Yes, cross node use cases are not considered because it's not only
about load but also numa in such case

> are not on the same socket, and in that case cpus_share_cache(prev, target)
> fails and there is no check as to whether prev is idle. The result is that
> an idle core is left idle and the thread is migrated to another socket,
> perhaps impacting locality.
>
> Prior to v5.8 on my machine this was a rare event, because there were not
> many of these background processes. But in v5.8, the default governor for
> Intel machines without the HWP feature was changed from intel_pstate to
> intel_cpufreq. The use of intel_cpufreq triggers very frequent kworkers on
> all cores, which makes it much more likely that cores that are currently
> idle, and are overall not at all overloaded, will have a higher load
> average even with the waking thread deducted, than the core managing the
> wakeup of the threads.
>
> Would it be useful to always check whether prev is idle, perhaps in
> wake_affine_idle or perhaps in select_idle_sibling?

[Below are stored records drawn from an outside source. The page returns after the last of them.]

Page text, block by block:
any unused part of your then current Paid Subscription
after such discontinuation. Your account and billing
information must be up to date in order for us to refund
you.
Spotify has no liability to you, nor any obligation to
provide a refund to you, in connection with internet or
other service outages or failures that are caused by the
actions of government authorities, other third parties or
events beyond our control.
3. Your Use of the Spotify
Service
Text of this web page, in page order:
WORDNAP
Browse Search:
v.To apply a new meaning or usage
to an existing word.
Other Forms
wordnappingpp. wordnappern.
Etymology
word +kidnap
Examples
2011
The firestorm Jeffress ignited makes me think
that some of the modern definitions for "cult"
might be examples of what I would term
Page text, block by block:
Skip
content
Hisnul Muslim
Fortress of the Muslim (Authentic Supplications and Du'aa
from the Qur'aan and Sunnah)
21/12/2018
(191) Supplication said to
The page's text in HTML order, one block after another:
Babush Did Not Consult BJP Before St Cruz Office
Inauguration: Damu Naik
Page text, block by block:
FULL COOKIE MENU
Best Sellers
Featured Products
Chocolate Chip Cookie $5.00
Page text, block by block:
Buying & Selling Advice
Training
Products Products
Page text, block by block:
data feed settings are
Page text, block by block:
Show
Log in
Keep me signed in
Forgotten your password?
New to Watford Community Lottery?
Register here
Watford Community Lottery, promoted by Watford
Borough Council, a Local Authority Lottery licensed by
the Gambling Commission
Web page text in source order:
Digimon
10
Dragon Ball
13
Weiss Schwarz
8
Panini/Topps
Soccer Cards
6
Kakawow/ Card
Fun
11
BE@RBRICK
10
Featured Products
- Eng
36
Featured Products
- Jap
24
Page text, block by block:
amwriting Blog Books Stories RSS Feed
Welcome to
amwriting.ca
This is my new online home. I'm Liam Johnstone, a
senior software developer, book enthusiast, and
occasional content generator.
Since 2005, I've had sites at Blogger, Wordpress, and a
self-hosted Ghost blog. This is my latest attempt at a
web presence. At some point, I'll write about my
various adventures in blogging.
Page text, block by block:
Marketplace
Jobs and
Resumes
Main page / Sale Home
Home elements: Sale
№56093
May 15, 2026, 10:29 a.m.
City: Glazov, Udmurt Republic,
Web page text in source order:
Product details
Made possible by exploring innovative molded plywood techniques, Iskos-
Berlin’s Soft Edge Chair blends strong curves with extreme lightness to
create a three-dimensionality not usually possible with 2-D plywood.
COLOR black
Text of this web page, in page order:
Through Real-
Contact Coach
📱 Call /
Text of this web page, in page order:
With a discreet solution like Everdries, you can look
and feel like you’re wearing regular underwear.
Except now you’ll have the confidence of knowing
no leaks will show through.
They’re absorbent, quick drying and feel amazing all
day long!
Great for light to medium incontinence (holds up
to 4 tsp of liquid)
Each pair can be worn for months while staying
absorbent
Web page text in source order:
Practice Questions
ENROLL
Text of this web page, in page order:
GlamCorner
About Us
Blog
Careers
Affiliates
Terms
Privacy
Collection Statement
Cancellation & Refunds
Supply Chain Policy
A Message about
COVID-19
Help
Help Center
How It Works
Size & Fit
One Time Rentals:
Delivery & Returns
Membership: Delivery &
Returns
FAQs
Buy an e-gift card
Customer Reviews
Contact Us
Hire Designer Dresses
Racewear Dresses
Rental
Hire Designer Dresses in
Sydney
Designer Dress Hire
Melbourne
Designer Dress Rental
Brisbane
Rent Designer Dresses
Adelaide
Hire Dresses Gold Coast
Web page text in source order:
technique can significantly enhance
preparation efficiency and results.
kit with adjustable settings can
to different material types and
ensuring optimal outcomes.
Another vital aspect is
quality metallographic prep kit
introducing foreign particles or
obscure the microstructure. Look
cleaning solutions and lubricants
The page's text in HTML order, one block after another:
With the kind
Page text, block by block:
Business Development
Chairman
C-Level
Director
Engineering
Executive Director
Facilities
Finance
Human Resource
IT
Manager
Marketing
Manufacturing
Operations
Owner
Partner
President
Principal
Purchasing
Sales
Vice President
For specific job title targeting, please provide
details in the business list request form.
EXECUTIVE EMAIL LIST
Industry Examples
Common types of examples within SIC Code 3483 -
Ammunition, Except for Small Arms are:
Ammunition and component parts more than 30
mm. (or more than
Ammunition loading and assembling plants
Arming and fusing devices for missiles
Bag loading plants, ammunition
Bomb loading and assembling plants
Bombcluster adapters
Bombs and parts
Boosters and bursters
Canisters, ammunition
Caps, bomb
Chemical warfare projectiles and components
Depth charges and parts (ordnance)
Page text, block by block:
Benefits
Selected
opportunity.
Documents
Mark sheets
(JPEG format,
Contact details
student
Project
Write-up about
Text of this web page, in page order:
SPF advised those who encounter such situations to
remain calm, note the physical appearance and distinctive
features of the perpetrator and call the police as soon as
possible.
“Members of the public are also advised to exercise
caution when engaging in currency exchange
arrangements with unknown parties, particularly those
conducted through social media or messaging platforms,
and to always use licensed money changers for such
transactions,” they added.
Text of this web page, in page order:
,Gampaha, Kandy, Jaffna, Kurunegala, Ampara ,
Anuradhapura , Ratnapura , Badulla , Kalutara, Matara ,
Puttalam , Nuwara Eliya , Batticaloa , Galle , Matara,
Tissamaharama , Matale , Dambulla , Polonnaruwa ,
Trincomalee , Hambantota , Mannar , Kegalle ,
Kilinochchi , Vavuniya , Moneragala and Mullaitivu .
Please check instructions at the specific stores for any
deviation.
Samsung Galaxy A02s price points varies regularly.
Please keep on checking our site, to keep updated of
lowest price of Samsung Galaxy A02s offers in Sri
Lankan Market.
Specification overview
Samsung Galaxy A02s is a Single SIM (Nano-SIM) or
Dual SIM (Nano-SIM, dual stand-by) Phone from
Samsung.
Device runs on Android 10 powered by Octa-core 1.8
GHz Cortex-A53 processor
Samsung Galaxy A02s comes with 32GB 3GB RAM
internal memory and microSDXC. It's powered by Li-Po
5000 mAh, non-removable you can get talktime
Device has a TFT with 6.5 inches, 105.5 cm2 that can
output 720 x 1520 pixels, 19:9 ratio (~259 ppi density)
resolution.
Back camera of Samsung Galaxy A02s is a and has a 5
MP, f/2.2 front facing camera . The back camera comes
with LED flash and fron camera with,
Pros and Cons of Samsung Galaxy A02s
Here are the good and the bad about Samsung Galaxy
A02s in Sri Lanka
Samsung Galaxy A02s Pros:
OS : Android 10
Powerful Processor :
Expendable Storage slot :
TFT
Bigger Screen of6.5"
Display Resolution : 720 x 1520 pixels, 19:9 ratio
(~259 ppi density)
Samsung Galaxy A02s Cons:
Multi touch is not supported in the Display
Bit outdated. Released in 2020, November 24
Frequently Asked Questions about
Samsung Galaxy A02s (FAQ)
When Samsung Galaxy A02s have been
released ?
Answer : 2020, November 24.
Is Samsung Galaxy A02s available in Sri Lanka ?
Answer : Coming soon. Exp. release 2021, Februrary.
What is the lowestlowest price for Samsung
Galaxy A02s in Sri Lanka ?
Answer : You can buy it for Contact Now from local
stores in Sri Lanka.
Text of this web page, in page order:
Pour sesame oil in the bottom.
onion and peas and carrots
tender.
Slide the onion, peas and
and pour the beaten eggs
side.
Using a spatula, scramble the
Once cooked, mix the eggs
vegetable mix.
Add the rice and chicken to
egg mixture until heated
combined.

Yes, that would make sense to add a condition in wake_affine_idle to
return prev if this cpu is not idle (or about to become idle)

>
> Traces from various versions are available at
> https://pages.lip6.fr/Julia.Lawall/uas.pdf. 5.8 and 5.9-rc7 are toward the
> end of the file. In these versions, all the threads systematically move
> around at synchronization points in the program.
>
> thanks,
> julia